Ce cœur qui a tant souffert, encore si peureux,
Ne désire plus que vivre, au grand jour, heureux.

J’ai vu ta chaude larme, doucement couler,
Sur ta joue collée à la mienne, au plus près.
Ton énigmatique sourire, tout figé,
Prouvant s’il faut, ton calme et ta sagesse innés.

Ton sourire, à double lecture, angélique,
M’ensorcelle par son pouvoir très magique,
J’y lis en clair, un message magnifique,
Heureux d’en être récepteur idyllique.

J’ai deviné dans tes beaux yeux de l’angoisse,
Senti ton cœur battre à très grande vitesse,
Sûrement une peur cachée, qui t’oppresse,
Mais tes gestes acquirent plus d’allégresse.

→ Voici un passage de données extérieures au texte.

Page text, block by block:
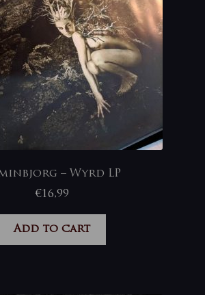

A maintes reprises, nous avons ajourné,
Cette coquette union enfin réalisée.
A loin remonte ce rêve, tant souhaité,
Demeuré depuis un fantasme refoulé.

J’ai compris, la bonne raison de ton ardeur.
Tu souhaitais cette rencontre de tout cœur,
Pour goûter, au fruit interdit et son bonheur,
Oublier un instant, la terre et ses malheurs.

On dit que les larmes soulagent les femmes,
Un beau sourire, sans larme a plus de charme,
Laisse l’amoureux espérer et le désarme,
Calme la détresse et met fin à l’alarme.

A. SALEMI. Le 27 Novembre 2016.
Tous droits réservés.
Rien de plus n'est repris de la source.